DATA SHOWN section start

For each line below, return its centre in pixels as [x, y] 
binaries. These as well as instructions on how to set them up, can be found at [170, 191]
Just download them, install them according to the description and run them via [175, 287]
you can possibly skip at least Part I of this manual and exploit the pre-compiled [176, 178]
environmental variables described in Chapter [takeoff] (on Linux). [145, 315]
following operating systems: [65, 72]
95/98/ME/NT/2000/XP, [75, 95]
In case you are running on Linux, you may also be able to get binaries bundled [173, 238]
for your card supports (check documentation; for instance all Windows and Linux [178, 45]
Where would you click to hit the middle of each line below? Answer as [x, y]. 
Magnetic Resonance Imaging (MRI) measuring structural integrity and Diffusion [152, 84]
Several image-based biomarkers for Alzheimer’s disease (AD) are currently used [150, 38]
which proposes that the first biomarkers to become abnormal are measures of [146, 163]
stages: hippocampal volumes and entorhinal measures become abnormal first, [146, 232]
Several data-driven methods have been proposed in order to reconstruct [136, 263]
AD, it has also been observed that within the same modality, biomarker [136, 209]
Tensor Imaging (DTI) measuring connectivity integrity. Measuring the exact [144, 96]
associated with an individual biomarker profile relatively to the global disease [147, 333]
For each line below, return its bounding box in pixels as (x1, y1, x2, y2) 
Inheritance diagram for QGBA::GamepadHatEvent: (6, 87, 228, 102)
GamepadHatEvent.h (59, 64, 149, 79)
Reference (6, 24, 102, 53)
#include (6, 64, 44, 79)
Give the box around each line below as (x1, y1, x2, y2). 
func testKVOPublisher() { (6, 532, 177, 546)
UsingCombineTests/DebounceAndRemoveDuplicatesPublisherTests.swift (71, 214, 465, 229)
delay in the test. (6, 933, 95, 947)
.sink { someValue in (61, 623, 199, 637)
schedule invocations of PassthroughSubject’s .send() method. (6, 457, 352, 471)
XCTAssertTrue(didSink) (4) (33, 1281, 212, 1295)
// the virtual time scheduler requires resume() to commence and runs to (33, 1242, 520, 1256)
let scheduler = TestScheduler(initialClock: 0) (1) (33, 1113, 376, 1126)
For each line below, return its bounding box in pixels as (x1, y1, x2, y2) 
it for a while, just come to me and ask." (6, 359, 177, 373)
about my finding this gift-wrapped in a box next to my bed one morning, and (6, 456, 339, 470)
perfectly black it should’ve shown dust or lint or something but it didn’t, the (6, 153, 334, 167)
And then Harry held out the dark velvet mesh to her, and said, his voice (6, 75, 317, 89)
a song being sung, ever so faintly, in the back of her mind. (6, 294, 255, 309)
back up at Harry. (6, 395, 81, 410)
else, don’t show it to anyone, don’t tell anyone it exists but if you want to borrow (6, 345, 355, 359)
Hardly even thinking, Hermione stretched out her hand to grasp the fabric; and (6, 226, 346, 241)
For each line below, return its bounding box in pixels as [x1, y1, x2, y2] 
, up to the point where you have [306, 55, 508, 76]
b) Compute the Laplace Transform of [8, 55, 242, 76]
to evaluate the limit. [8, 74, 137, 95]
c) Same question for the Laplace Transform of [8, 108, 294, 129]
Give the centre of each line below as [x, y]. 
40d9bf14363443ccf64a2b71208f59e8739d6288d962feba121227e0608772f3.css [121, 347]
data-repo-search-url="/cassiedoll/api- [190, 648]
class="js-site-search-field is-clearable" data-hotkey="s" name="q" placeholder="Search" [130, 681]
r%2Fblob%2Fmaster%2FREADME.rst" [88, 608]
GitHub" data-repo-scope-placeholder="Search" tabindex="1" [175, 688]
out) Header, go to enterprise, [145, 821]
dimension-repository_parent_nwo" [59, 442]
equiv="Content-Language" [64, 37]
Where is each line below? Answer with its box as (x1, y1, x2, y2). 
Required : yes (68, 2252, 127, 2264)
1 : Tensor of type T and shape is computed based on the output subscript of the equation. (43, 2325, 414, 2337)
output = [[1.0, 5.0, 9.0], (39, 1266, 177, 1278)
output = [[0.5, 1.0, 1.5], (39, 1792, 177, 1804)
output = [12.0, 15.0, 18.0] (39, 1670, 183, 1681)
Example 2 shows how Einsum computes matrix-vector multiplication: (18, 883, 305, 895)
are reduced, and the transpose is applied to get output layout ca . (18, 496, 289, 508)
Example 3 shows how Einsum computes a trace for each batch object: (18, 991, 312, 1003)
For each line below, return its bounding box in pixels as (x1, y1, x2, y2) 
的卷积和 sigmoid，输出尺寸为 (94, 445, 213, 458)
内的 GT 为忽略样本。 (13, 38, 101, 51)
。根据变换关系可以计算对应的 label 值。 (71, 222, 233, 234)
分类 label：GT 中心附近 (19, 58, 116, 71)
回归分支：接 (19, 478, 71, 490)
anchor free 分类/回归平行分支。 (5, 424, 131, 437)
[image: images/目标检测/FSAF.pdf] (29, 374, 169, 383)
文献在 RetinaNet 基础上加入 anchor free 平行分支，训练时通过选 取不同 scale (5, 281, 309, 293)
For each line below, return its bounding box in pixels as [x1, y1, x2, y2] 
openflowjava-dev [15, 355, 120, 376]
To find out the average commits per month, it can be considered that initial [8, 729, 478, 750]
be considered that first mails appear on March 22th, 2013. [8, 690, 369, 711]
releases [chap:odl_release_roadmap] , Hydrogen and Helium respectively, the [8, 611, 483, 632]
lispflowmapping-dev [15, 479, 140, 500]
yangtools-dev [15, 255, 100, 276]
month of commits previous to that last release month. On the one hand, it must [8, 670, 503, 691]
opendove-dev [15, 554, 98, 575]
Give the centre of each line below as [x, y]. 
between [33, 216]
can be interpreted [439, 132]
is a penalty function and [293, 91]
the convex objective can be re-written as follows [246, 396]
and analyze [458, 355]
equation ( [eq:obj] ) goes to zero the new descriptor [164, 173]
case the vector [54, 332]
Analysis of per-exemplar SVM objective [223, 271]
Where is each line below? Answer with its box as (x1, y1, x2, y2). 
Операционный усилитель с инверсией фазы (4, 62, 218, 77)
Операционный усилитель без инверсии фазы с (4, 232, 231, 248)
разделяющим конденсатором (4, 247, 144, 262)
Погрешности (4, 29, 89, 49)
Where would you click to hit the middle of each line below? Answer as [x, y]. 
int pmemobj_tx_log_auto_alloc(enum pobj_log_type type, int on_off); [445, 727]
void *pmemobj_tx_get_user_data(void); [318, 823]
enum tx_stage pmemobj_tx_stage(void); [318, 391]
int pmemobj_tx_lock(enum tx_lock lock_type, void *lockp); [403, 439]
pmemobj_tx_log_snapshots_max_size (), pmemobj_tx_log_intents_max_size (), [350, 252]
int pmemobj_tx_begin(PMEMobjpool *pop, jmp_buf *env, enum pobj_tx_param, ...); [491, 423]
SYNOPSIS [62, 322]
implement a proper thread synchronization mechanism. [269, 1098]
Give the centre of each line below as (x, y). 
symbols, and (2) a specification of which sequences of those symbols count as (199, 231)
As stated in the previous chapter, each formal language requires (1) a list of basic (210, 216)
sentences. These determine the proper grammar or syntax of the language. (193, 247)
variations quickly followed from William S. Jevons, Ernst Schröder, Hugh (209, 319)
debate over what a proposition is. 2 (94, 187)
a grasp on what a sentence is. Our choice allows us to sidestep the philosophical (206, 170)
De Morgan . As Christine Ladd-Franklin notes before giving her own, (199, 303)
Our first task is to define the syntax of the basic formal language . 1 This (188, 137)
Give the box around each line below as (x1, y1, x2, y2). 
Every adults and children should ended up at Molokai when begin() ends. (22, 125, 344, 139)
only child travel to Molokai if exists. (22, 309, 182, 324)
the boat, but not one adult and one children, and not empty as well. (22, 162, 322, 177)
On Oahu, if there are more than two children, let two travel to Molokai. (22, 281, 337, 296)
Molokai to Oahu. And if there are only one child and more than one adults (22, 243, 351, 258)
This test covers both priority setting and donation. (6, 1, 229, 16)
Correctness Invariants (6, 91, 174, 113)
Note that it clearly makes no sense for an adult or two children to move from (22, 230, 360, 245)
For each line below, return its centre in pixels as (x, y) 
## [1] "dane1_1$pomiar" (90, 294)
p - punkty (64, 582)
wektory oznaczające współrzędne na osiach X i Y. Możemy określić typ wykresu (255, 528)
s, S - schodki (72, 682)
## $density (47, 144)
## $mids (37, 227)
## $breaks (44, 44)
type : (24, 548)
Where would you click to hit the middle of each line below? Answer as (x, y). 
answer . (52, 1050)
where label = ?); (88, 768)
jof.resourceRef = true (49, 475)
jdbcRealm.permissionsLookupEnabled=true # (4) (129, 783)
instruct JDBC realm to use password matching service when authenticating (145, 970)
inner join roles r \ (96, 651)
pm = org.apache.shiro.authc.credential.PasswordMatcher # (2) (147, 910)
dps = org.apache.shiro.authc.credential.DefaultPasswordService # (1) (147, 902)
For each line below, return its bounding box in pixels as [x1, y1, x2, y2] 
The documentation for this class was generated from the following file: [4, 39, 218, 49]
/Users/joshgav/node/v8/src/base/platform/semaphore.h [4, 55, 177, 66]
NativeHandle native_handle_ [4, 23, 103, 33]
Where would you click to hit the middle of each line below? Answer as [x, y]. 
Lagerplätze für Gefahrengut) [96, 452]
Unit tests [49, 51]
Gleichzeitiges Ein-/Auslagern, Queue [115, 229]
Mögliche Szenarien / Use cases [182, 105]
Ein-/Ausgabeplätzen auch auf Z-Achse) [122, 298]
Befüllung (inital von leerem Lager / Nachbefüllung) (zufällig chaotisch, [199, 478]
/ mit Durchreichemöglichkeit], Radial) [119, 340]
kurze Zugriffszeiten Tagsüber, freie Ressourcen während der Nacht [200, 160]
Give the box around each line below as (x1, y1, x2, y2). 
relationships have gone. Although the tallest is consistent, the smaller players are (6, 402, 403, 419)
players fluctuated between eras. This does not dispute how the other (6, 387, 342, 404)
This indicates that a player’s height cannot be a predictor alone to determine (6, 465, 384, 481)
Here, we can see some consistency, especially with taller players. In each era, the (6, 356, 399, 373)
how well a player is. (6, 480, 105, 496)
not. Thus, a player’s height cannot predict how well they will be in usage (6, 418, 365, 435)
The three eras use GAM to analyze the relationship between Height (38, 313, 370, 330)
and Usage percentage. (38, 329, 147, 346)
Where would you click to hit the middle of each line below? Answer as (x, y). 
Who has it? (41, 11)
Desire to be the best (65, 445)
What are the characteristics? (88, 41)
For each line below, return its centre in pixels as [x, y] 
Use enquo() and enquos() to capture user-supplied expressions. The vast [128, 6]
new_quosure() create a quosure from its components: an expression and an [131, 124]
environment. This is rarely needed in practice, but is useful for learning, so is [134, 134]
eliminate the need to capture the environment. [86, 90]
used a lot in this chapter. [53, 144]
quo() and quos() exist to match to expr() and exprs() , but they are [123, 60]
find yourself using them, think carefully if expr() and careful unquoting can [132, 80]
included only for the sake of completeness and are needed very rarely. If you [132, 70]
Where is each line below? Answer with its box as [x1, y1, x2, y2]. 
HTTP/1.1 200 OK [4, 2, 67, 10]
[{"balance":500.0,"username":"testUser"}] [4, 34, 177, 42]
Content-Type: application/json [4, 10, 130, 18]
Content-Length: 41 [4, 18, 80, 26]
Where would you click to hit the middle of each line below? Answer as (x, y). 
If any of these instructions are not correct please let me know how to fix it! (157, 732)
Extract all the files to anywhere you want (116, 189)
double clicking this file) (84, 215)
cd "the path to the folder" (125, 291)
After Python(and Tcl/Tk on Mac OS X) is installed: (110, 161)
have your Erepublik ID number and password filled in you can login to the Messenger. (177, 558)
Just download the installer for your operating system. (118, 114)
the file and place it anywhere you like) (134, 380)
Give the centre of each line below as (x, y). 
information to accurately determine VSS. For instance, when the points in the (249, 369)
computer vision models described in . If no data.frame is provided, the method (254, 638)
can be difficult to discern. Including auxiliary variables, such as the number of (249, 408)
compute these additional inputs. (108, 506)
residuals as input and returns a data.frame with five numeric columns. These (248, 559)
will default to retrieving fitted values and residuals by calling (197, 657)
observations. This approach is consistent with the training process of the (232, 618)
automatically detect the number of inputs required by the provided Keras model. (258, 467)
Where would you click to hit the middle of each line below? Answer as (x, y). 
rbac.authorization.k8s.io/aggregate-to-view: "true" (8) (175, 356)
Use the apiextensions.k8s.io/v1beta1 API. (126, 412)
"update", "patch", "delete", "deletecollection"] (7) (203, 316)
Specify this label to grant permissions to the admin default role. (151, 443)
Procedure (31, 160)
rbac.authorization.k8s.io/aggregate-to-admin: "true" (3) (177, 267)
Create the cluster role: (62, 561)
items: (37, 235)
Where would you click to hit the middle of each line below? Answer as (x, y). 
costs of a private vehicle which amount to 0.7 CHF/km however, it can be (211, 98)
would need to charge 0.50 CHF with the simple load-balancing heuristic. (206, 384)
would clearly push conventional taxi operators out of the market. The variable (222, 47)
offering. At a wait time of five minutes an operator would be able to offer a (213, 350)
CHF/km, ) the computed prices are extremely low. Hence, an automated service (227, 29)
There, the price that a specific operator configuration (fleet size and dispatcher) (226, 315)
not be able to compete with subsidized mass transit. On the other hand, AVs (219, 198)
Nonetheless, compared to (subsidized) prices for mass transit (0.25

DATA SHOWN section end

Could you write out, exactly as they stand, only the lines above that begin at the line with "it for a while, just" and stop after the line with "back up at Harry. (6, 395, 81, 410)"?

it for a while, just come to me and ask." (6, 359, 177, 373)
about my finding this gift-wrapped in a box next to my bed one morning, and (6, 456, 339, 470)
perfectly black it should’ve shown dust or lint or something but it didn’t, the (6, 153, 334, 167)
And then Harry held out the dark velvet mesh to her, and said, his voice (6, 75, 317, 89)
a song being sung, ever so faintly, in the back of her mind. (6, 294, 255, 309)
back up at Harry. (6, 395, 81, 410)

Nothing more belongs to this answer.